— Try it —
Set down each entry exactly as given; pictures should not appear in the copy.

........

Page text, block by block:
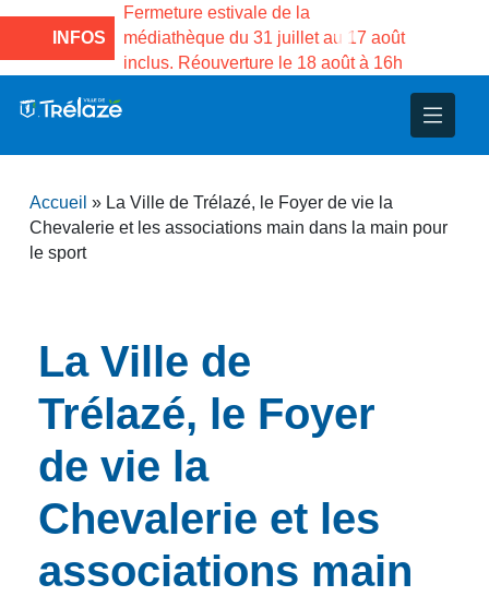
INFOS
Maison des
Gama du
Fermeture estivale de la
médiathèque du 31 juillet au 17 août
inclus. Réouverture le 18 août à 16h
Services
3 au 21
et d’animations
Projets
– Jumelage
Accueil » La Ville de Trélazé, le Foyer de vie la
Chevalerie et les associations main dans la main pour
le sport
La Ville de
Trélazé, le Foyer
de vie la
Chevalerie et les
associations main
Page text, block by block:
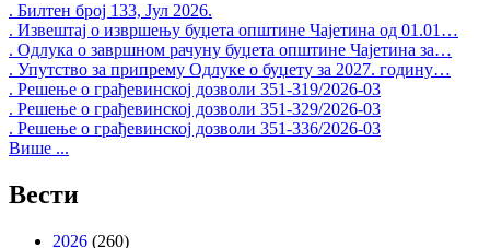
. Билтен број 133, Јул 2026.
. Извештај о извршењу буџета општине Чајетина од 01.01…
. Одлука о завршном рачуну буџета општине Чајетина за…
. Упутство за припрему Одлуке о буџету за 2027. годину…
. Решење о грађевинској дозволи 351-319/2026-03
. Решење о грађевинској дозволи 351-329/2026-03
. Решење о грађевинској дозволи 351-336/2026-03
Више ...
Вести
2026 (260)
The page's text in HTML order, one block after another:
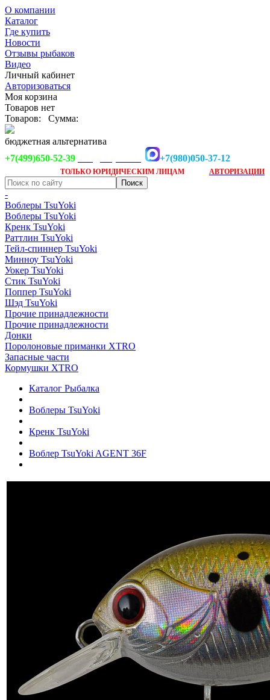
О компании
Каталог
Где купить
Новости
Отзывы рыбаков
Видео
Личный кабинет
Авторизоваться
Моя корзина
Товаров нет
Товаров:
Сумма:
бюджетная альтернатива
+7(499)650-52-39
+7(980)050-37-12
ТОЛЬКО ЮРИДИЧЕСКИМ ЛИЦАМ АВТОРИЗАЦИИ
-
Воблеры TsuYoki
Воблеры TsuYoki
Кренк TsuYoki
Раттлин TsuYoki
Тейл-спиннер TsuYoki
Минноу TsuYoki
Уокер TsuYoki
Стик TsuYoki
Поппер TsuYoki
Шэд TsuYoki
Прочие принадлежности
Прочие принадлежности
Донки
Поролоновые приманки XTRO
Запасные части
Кормушки XTRO
Каталог Рыбалка
Воблеры TsuYoki
Кренк TsuYoki
Воблер TsuYoki AGENT 36F
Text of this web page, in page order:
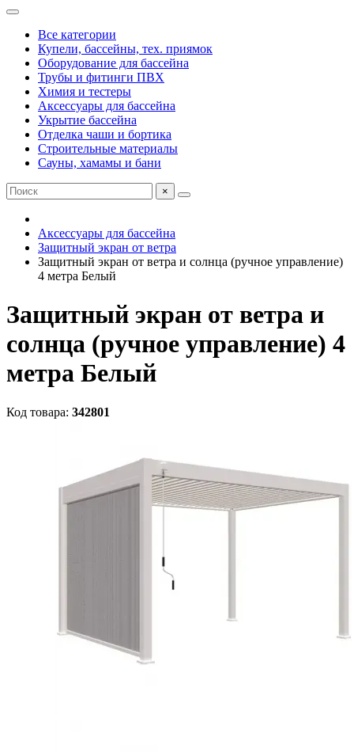
Все категории
Купели, бассейны, тех. приямок
Оборудование для бассейна
Трубы и фитинги ПВХ
Химия и тестеры
Аксессуары для бассейна
Укрытие бассейна
Отделка чаши и бортика
Строительные материалы
Сауны, хамамы и бани
×
Аксессуары для бассейна
Защитный экран от ветра
Защитный экран от ветра и солнца (ручное управление)
4 метра Белый
Защитный экран от ветра и
солнца (ручное управление) 4
метра Белый
Код товара: 342801
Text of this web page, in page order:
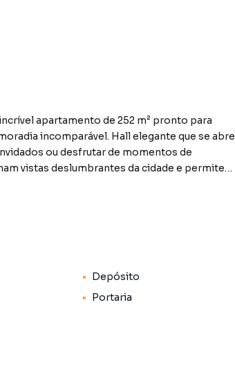
apartamento de 252 m² pronto para
incomparável. Hall elegante que se abre
ou desfrutar de momentos de
vistas deslumbrantes da cidade e permitem
armários . área gourmet integrada com a
do imóvel sujeitos a alteração sem
Depósito
Portaria
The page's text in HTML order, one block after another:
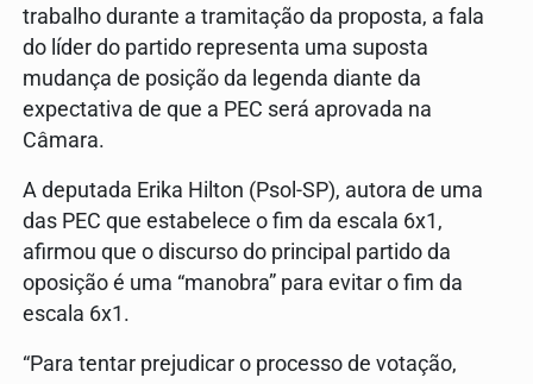
trabalho durante a tramitação da proposta, a fala
do líder do partido representa uma suposta
mudança de posição da legenda diante da
expectativa de que a PEC será aprovada na
Câmara.
A deputada Erika Hilton (Psol-SP), autora de uma
das PEC que estabelece o fim da escala 6x1,
afirmou que o discurso do principal partido da
oposição é uma “manobra” para evitar o fim da
escala 6x1.
“Para tentar prejudicar o processo de votação,
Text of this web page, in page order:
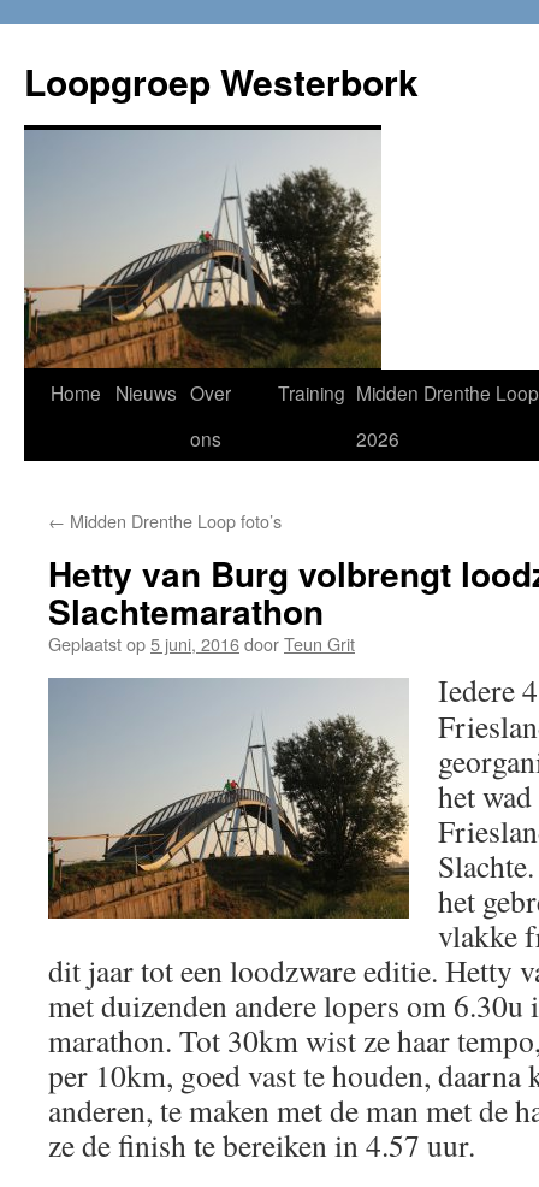
Loopgroep Westerbork
Home Nieuws Over
ons
Training Midden Drenthe Loop
2026
← Midden Drenthe Loop foto’s
Hetty van Burg volbrengt
Slachtemarathon
Geplaatst op5 juni, 2016doorTeun Grit
Iedere
het
het
vlakke
dit jaar tot een loodzware editie. Hetty
met duizenden andere lopers om 6.30u
marathon. Tot 30km wist ze haar
per 10km, goed vast te houden, daarna
anderen, te maken met de man met de
ze de finish te bereiken in 4.57 uur.
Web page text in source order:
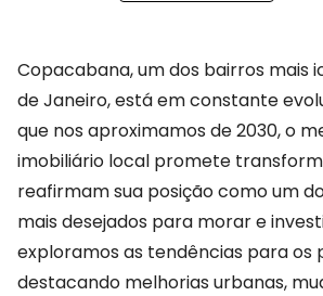
Copacabana, um dos bairros mais
de Janeiro, está em constante
que nos aproximamos de 2030, o
imobiliário local promete
reafirmam sua posição como um
mais desejados para morar e
exploramos as tendências para os
destacando melhorias urbanas,
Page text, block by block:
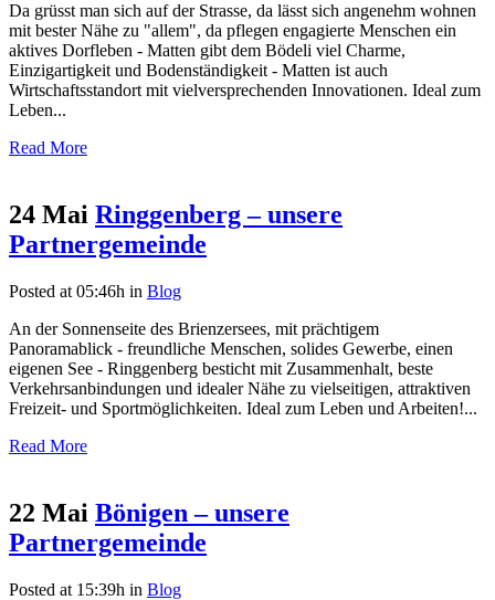
Da grüsst man sich auf der Strasse, da lässt sich angenehm wohnen
mit bester Nähe zu "allem", da pflegen engagierte Menschen ein
aktives Dorfleben - Matten gibt dem Bödeli viel Charme,
Einzigartigkeit und Bodenständigkeit - Matten ist auch
Wirtschaftsstandort mit vielversprechenden Innovationen. Ideal zum
Leben...
Read More
24 Mai Ringgenberg – unsere
Partnergemeinde
Posted at 05:46h in Blog
An der Sonnenseite des Brienzersees, mit prächtigem
Panoramablick - freundliche Menschen, solides Gewerbe, einen
eigenen See - Ringgenberg besticht mit Zusammenhalt, beste
Verkehrsanbindungen und idealer Nähe zu vielseitigen, attraktiven
Freizeit- und Sportmöglichkeiten. Ideal zum Leben und Arbeiten!...
Read More
22 Mai Bönigen – unsere
Partnergemeinde
Posted at 15:39h in Blog
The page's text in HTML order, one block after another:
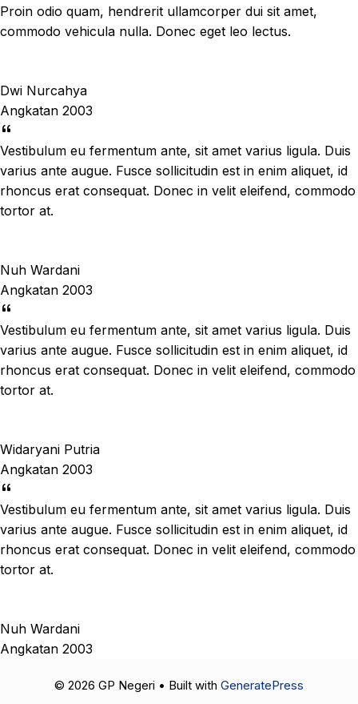
Proin odio quam, hendrerit ullamcorper dui sit amet,
commodo vehicula nulla. Donec eget leo lectus.
Dwi Nurcahya
Angkatan 2003
Vestibulum eu fermentum ante, sit amet varius ligula. Duis
varius ante augue. Fusce sollicitudin est in enim aliquet, id
rhoncus erat consequat. Donec in velit eleifend, commodo
tortor at.
Nuh Wardani
Angkatan 2003
Vestibulum eu fermentum ante, sit amet varius ligula. Duis
varius ante augue. Fusce sollicitudin est in enim aliquet, id
rhoncus erat consequat. Donec in velit eleifend, commodo
tortor at.
Widaryani Putria
Angkatan 2003
Vestibulum eu fermentum ante, sit amet varius ligula. Duis
varius ante augue. Fusce sollicitudin est in enim aliquet, id
rhoncus erat consequat. Donec in velit eleifend, commodo
tortor at.
Nuh Wardani
Angkatan 2003
© 2026 GP Negeri • Built with GeneratePress
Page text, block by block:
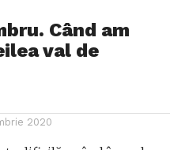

........

— Result for this exercise —
Page text, block by block:
INFOS
Maison des
Gama du
Fermeture estivale de la
médiathèque du 31 juillet au 17 août
inclus. Réouverture le 18 août à 16h
Services
3 au 21
et d’animations
Projets
– Jumelage
Accueil » La Ville de Trélazé, le Foyer de vie la
Chevalerie et les associations main dans la main pour
le sport
La Ville de
Trélazé, le Foyer
de vie la
Chevalerie et les
associations main
Page text, block by block:
. Билтен број 133, Јул 2026.
. Извештај о извршењу буџета општине Чајетина од 01.01…
. Одлука о завршном рачуну буџета општине Чајетина за…
. Упутство за припрему Одлуке о буџету за 2027. годину…
. Решење о грађевинској дозволи 351-319/2026-03
. Решење о грађевинској дозволи 351-329/2026-03
. Решење о грађевинској дозволи 351-336/2026-03
Више ...
Вести
2026 (260)
The page's text in HTML order, one block after another:
О компании
Каталог
Где купить
Новости
Отзывы рыбаков
Видео
Личный кабинет
Авторизоваться
Моя корзина
Товаров нет
Товаров:
Сумма:
бюджетная альтернатива
+7(499)650-52-39
+7(980)050-37-12
ТОЛЬКО ЮРИДИЧЕСКИМ ЛИЦАМ АВТОРИЗАЦИИ
-
Воблеры TsuYoki
Воблеры TsuYoki
Кренк TsuYoki
Раттлин TsuYoki
Тейл-спиннер TsuYoki
Минноу TsuYoki
Уокер TsuYoki
Стик TsuYoki
Поппер TsuYoki
Шэд TsuYoki
Прочие принадлежности
Прочие принадлежности
Донки
Поролоновые приманки XTRO
Запасные части
Кормушки XTRO
Каталог Рыбалка
Воблеры TsuYoki
Кренк TsuYoki
Воблер TsuYoki AGENT 36F
Text of this web page, in page order:
Все категории
Купели, бассейны, тех. приямок
Оборудование для бассейна
Трубы и фитинги ПВХ
Химия и тестеры
Аксессуары для бассейна
Укрытие бассейна
Отделка чаши и бортика
Строительные материалы
Сауны, хамамы и бани
×
Аксессуары для бассейна
Защитный экран от ветра
Защитный экран от ветра и солнца (ручное управление)
4 метра Белый
Защитный экран от ветра и
солнца (ручное управление) 4
метра Белый
Код товара: 342801
Text of this web page, in page order:
apartamento de 252 m² pronto para
incomparável. Hall elegante que se abre
ou desfrutar de momentos de
vistas deslumbrantes da cidade e permitem
armários . área gourmet integrada com a
do imóvel sujeitos a alteração sem
Depósito
Portaria
The page's text in HTML order, one block after another:
trabalho durante a tramitação da proposta, a fala
do líder do partido representa uma suposta
mudança de posição da legenda diante da
expectativa de que a PEC será aprovada na
Câmara.
A deputada Erika Hilton (Psol-SP), autora de uma
das PEC que estabelece o fim da escala 6x1,
afirmou que o discurso do principal partido da
oposição é uma “manobra” para evitar o fim da
escala 6x1.
“Para tentar prejudicar o processo de votação,
Text of this web page, in page order:
Loopgroep Westerbork
Home Nieuws Over
ons
Training Midden Drenthe Loop
2026
← Midden Drenthe Loop foto’s
Hetty van Burg volbrengt
Slachtemarathon
Geplaatst op5 juni, 2016doorTeun Grit
Iedere
het
het
vlakke
dit jaar tot een loodzware editie. Hetty
met duizenden andere lopers om 6.30u
marathon. Tot 30km wist ze haar
per 10km, goed vast te houden, daarna
anderen, te maken met de man met de
ze de finish te bereiken in 4.57 uur.
Web page text in source order:
Copacabana, um dos bairros mais
de Janeiro, está em constante
que nos aproximamos de 2030, o
imobiliário local promete
reafirmam sua posição como um
mais desejados para morar e
exploramos as tendências para os
destacando melhorias urbanas,
Page text, block by block:
Da grüsst man sich auf der Strasse, da lässt sich angenehm wohnen
mit bester Nähe zu "allem", da pflegen engagierte Menschen ein
aktives Dorfleben - Matten gibt dem Bödeli viel Charme,
Einzigartigkeit und Bodenständigkeit - Matten ist auch
Wirtschaftsstandort mit vielversprechenden Innovationen. Ideal zum
Leben...
Read More
24 Mai Ringgenberg – unsere
Partnergemeinde
Posted at 05:46h in Blog
An der Sonnenseite des Brienzersees, mit prächtigem
Panoramablick - freundliche Menschen, solides Gewerbe, einen
eigenen See - Ringgenberg besticht mit Zusammenhalt, beste
Verkehrsanbindungen und idealer Nähe zu vielseitigen, attraktiven
Freizeit- und Sportmöglichkeiten. Ideal zum Leben und Arbeiten!...
Read More
22 Mai Bönigen – unsere
Partnergemeinde
Posted at 15:39h in Blog
The page's text in HTML order, one block after another:
Proin odio quam, hendrerit ullamcorper dui sit amet,
commodo vehicula nulla. Donec eget leo lectus.
Dwi Nurcahya
Angkatan 2003
Vestibulum eu fermentum ante, sit amet varius ligula. Duis
varius ante augue. Fusce sollicitudin est in enim aliquet, id
rhoncus erat consequat. Donec in velit eleifend, commodo
tortor at.
Nuh Wardani
Angkatan 2003
Vestibulum eu fermentum ante, sit amet varius ligula. Duis
varius ante augue. Fusce sollicitudin est in enim aliquet, id
rhoncus erat consequat. Donec in velit eleifend, commodo
tortor at.
Widaryani Putria
Angkatan 2003
Vestibulum eu fermentum ante, sit amet varius ligula. Duis
varius ante augue. Fusce sollicitudin est in enim aliquet, id
rhoncus erat consequat. Donec in velit eleifend, commodo
tortor at.
Nuh Wardani
Angkatan 2003
© 2026 GP Negeri • Built with GeneratePress
Page text, block by block:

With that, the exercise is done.